Tampoco tiene sentido abordar los retos desde la rigidez conceptual y la voluntad limitada que propende el statu quo. El cambio requiere dinamismo. Tratar de hacer cosas nuevas aplicando a pie juntillas las viejas y comunes formas sólo puede resultar en no hacer nada. Sin perder de vista que para modificar el sistema no hace falta destruirlo, pero sí hace falta enfrentar sus rigideces integrales que se ven transformadas en obstáculos.
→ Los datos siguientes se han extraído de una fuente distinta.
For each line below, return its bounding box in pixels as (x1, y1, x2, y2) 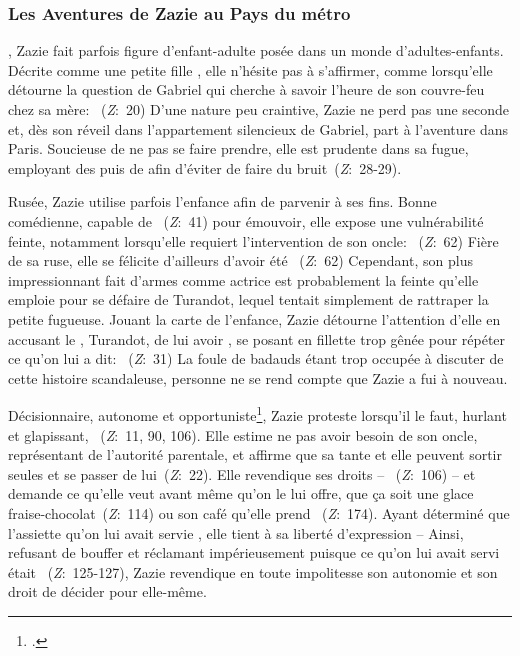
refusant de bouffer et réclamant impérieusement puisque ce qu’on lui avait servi (8, 542, 500, 563)
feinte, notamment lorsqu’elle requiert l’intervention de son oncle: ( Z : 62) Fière (8, 230, 499, 251)
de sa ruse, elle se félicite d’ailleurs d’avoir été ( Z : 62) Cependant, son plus (8, 250, 473, 271)
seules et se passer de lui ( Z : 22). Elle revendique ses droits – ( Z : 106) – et (8, 463, 476, 484)
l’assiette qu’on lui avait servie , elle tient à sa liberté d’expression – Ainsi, (8, 522, 464, 543)
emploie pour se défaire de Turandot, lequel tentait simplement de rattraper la (8, 289, 489, 310)
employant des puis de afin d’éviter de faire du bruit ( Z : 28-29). (8, 157, 402, 178)
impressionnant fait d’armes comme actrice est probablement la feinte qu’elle (8, 269, 479, 290)
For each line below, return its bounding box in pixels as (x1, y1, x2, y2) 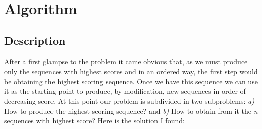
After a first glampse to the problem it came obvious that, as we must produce (4, 56, 248, 67)
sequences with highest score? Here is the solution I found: (4, 115, 185, 126)
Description (4, 32, 66, 48)
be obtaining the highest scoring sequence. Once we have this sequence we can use (4, 76, 258, 86)
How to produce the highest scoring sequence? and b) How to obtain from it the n (4, 105, 258, 116)
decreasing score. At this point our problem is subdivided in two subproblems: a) (4, 95, 254, 106)
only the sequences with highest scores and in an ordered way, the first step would (4, 66, 258, 77)
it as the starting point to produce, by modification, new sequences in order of (4, 86, 246, 96)
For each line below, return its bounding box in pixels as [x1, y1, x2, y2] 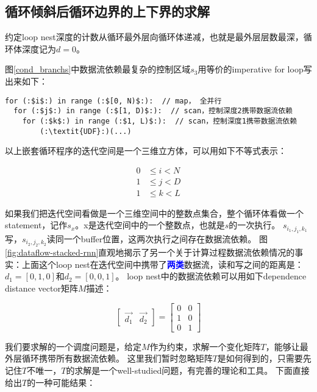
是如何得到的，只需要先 [217, 352, 312, 365]
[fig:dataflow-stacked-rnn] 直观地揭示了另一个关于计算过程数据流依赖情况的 [5, 246, 295, 259]
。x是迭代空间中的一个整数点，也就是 [75, 219, 225, 231]
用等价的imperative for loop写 [198, 63, 312, 75]
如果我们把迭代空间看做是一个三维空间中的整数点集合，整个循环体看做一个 [5, 206, 304, 219]
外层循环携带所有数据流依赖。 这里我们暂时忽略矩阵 [5, 352, 213, 365]
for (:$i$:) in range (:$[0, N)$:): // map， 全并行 [5, 96, 222, 105]
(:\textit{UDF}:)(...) [40, 127, 132, 136]
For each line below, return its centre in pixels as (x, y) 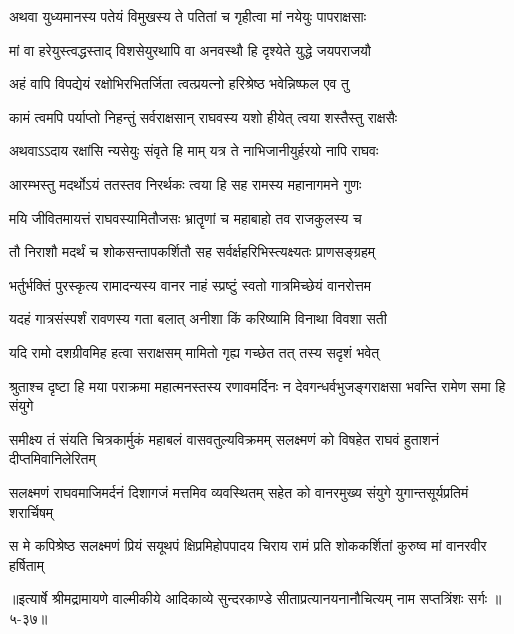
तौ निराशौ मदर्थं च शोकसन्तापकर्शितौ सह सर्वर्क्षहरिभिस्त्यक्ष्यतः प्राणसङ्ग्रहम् (192, 251)
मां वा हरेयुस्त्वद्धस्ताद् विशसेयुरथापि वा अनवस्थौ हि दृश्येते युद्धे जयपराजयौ (190, 49)
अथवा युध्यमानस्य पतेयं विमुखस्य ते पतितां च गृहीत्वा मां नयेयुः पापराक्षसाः (187, 16)
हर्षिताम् (26, 564)
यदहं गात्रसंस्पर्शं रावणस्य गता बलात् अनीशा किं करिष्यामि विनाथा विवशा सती (198, 318)
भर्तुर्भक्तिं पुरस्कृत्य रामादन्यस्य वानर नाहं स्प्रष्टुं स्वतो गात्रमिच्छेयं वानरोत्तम (190, 284)
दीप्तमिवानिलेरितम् (52, 458)
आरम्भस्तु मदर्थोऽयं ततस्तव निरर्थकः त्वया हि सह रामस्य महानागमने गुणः (185, 183)
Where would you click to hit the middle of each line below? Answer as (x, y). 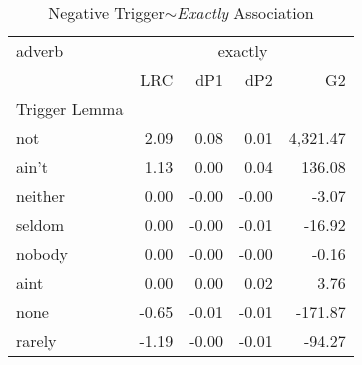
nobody (42, 253)
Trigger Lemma (70, 108)
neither (40, 195)
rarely (36, 340)
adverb (40, 50)
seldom (40, 224)
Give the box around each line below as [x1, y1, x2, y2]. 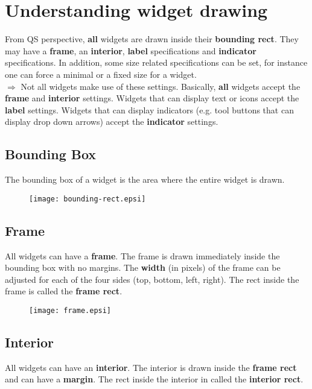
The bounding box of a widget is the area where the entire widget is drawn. [5, 173, 285, 186]
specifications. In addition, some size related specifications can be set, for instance [5, 56, 308, 69]
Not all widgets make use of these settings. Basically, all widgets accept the [21, 80, 301, 92]
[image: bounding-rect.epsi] [29, 194, 146, 203]
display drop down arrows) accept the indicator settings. [5, 115, 218, 128]
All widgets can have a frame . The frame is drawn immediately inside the [5, 249, 280, 262]
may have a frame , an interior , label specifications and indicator [5, 44, 256, 57]
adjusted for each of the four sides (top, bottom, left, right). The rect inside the [5, 273, 299, 285]
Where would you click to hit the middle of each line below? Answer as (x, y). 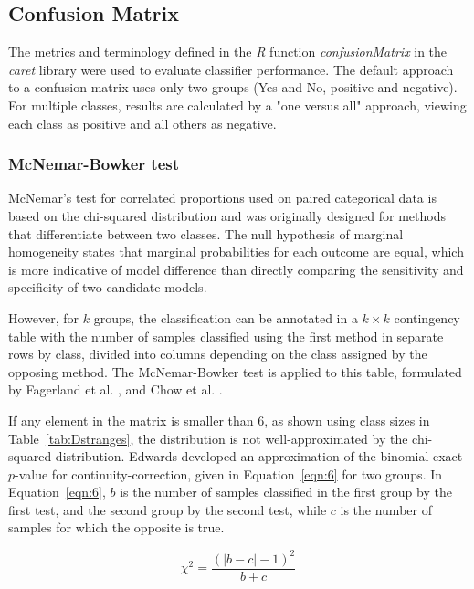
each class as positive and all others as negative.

El cambio es reconciliar el pasado con el futuro. Aunque eso implique un presente de grandes retos y luchas. Un estado comprometido no sólo con el crecimiento económico del país que regenta sino, además, y principalmente, con el desarrollo económico del mismo, será fuerte y estable. Y sólo así es posible la paz. Por ejemplo, si se le exige formalización y, por tanto, pago de impuestos a la vendedora ambulante que opera en la vía pública, habría que revisar el trato al que esta se expone por parte de las autoridades encargadas de espacio público en nuestras ciudades, y, por otro, dado que el Estado destina el grueso de sus recursos a compras y contratos celebrados con empresas medianas y grandes (multinacionales en muchos casos), habría que revisar la manera de procurar la inclusión y mayor participación de las micros y pequeñas; de no hacerlo, en los dos casos, el contrato social estaría roto, y la inclusión de la economía popular se quedará en buenas intenciones. El cambio es la posibilidad de ser un mejor y más eficiente Estado garante de derechos para sus habitantes y, por consiguiente, un mejor país.